We thank Sükösd et al. for their critical judgement and discussion of our recent article [1]. However, several aspects they bring up evoke further discussion and require clarification. Sükösd et al. mainly criticize our use of a pTsum category (= sum of tumour stage of cystectomy and previous TUR-B specimen) since they are concerned that this might bias the pT-stage. We respectfully disagree with this point of view, as in our article, the two distinct major aspects should not be mixed. The first concerns the definition of prognostically significant parameters (using pTsum). The second addresses a comparison of embedding protocols to be used to derive these parameters (in which only pTmax. of the cystectomy specimen is used).

Regarding the definition of prognostically significant parameters, we consider the tumour as a single biological event, even if part of the tumour was resected by TUR-B prior to cystectomy. In our clinic, non-muscle invasive bladder cancer patients (NMIBC <pT2) are subjected to a second TUR-B up to 6 weeks after the first one when the tumour is high grade, pT1, large or incompletely resected (European Association of Urology (EAU) guidelines for NMIBC; [2]). Taking latency into account, we consider TUR-B specimens up to 3 months prior to cystectomy with the cystectomy specimen as one single tumour event. In our perception, prognostic parameters are provided by this tumour event and should not be limited to tumour residues in the cystectomy specimen only. The bias of missing information in our study is as low as possible, since we reviewed all available TUR-B specimens, also from external pathology centres.
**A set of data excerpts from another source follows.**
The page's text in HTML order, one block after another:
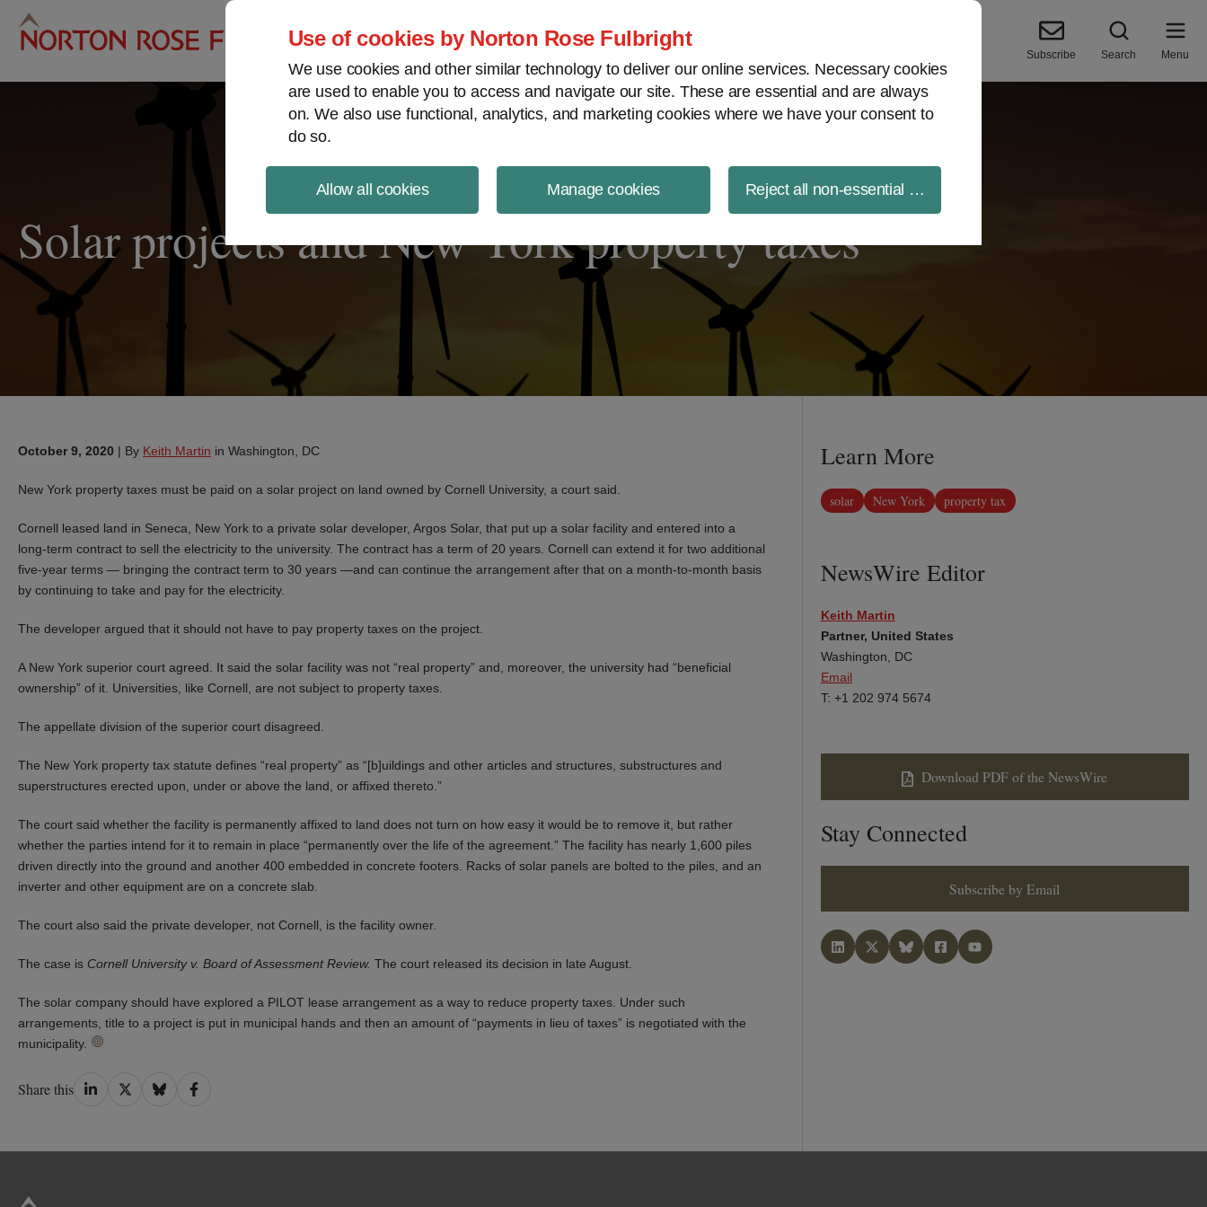
Use of cookies by Norton Rose Fulbright
We use cookies and other similar technology to deliver our online services. Necessary cookies
are used to enable you to access and navigate our site. These are essential and are always
on. We also use functional, analytics, and marketing cookies where we have your consent to
do so.
Allow all cookies Manage cookies Reject all non-essential cookies
Project Finance NewsWire
Subscribe Search Menu
Solar projects and New York property taxes
October 9, 2020 | By Keith Martin in Washington, DC
New York property taxes must be paid on a solar project on land owned by Cornell University, a court said.
Cornell leased land in Seneca, New York to a private solar developer, Argos Solar, that put up a solar facility and entered into a
long-term contract to sell the electricity to the university. The contract has a term of 20 years. Cornell can extend it for two additional
five-year terms — bringing the contract term to 30 years —and can continue the arrangement after that on a month-to-month basis
by continuing to take and pay for the electricity.
The developer argued that it should not have to pay property taxes on the project.
A New York superior court agreed. It said the solar facility was not “real property” and, moreover, the university had “beneficial
ownership” of it. Universities, like Cornell, are not subject to property taxes.
The appellate division of the superior court disagreed.
The New York property tax statute defines “real property” as “[b]uildings and other articles and structures, substructures and
superstructures erected upon, under or above the land, or affixed thereto.”
The court said whether the facility is permanently affixed to land does not turn on how easy it would be to remove it, but rather
whether the parties intend for it to remain in place “permanently over the life of the agreement.” The facility has nearly 1,600 piles
driven directly into the ground and another 400 embedded in concrete footers. Racks of solar panels are bolted to the piles, and an
inverter and other equipment are on a concrete slab.
The court also said the private developer, not Cornell, is the facility owner.
The case is Cornell University v. Board of Assessment Review. The court released its decision in late August.
The solar company should have explored a PILOT lease arrangement as a way to reduce property taxes. Under such
arrangements, title to a project is put in municipal hands and then an amount of “payments in lieu of taxes” is negotiated with the
municipality.
Share this Share
Share
Share
Share
Learn More
solar New York property tax
NewsWire Editor
Keith Martin
Partner, United States
Washington, DC
Email
T: +1 202 974 5674
Download PDF of the NewsWire
Stay Connected
Subscribe by Email

Statistical calculation of (T stage) numbers only does not reflect the biology of the tumour. This justifies the use of pTsum for our Kaplan-Meier calculations to define significant parameters.
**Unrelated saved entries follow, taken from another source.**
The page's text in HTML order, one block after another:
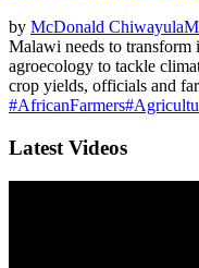
by McDonald Chiwayula
Malawi needs to transform
agroecology to tackle
crop yields, officials and
#AfricanFarmers
Latest Videos
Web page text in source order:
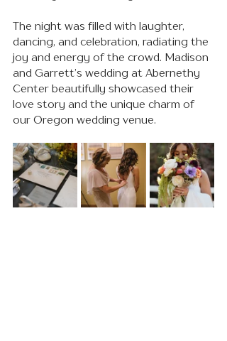
The night was filled with laughter,
dancing, and celebration, radiating the
joy and energy of the crowd. Madison
and Garrett’s wedding at Abernethy
Center beautifully showcased their
love story and the unique charm of
our Oregon wedding venue.
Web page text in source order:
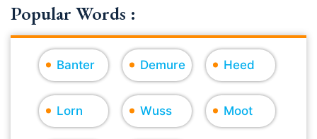
Popular Words :
Banter Demure Heed
Lorn Wuss Moot
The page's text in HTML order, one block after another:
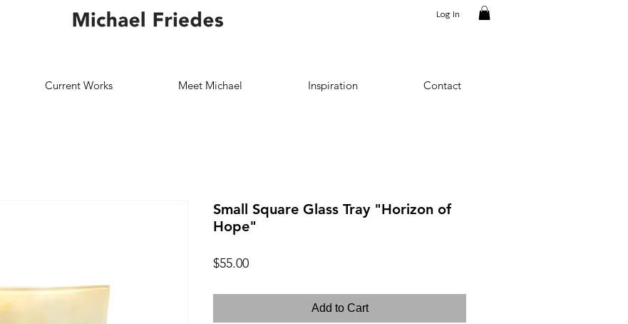
Log In
Current Works Meet Michael Inspiration Contact
Small Square Glass Tray "Horizon of
Hope"
$55.00Price
Add to Cart

Correct indications for cystectomy are stage ≥pT1, high grade, recurrent or concurrent CIS, aggressive subtype (e.g. micropapillary variant), massive tumour load or multiple tumours and failure of conservative treatment (EAU guidelines for NMIBC; [2]). Following the EAU guidelines, a cystectomy cohort results mainly in higher pT stages and this might explain why the proportion of pT2 and pT3 tumours in our cohort were higher compared to those presented by Sükösd et al.. In addition, as stated in the “Materials and methods” section, we completely embedded the prostate (EAU guidelines for prostate cancer; [3]) in order to assure the detection of any pT4 stage. Conceivably, the higher proportion of pT4 stages in Sükösd et al. might be due to regional differences, differences in cohort inclusion criteria and different therapeutic approaches/surgery indications.

Concerning the comparison of embedding protocols, we have to resolve a misunderstanding. The comparison is based on the pTmax. of cystectomy specimens only. This is explained in Table 5 and Online resource 2. Indeed, the use of pTsum would not be justified here.

Finally, while we agree with Sükösd et al. that whole specimen embedding is more precise, our study shows that whole specimen embedding is not superior regarding pT and V, the most relevant parameters for prognosis in bladder cancer. Our paper presents the results of a single-centre cohort only, which has its limitations. However, based on our data, we do not require whole-organ embedding of cystectomy specimens for diagnostic and prognostic reasons.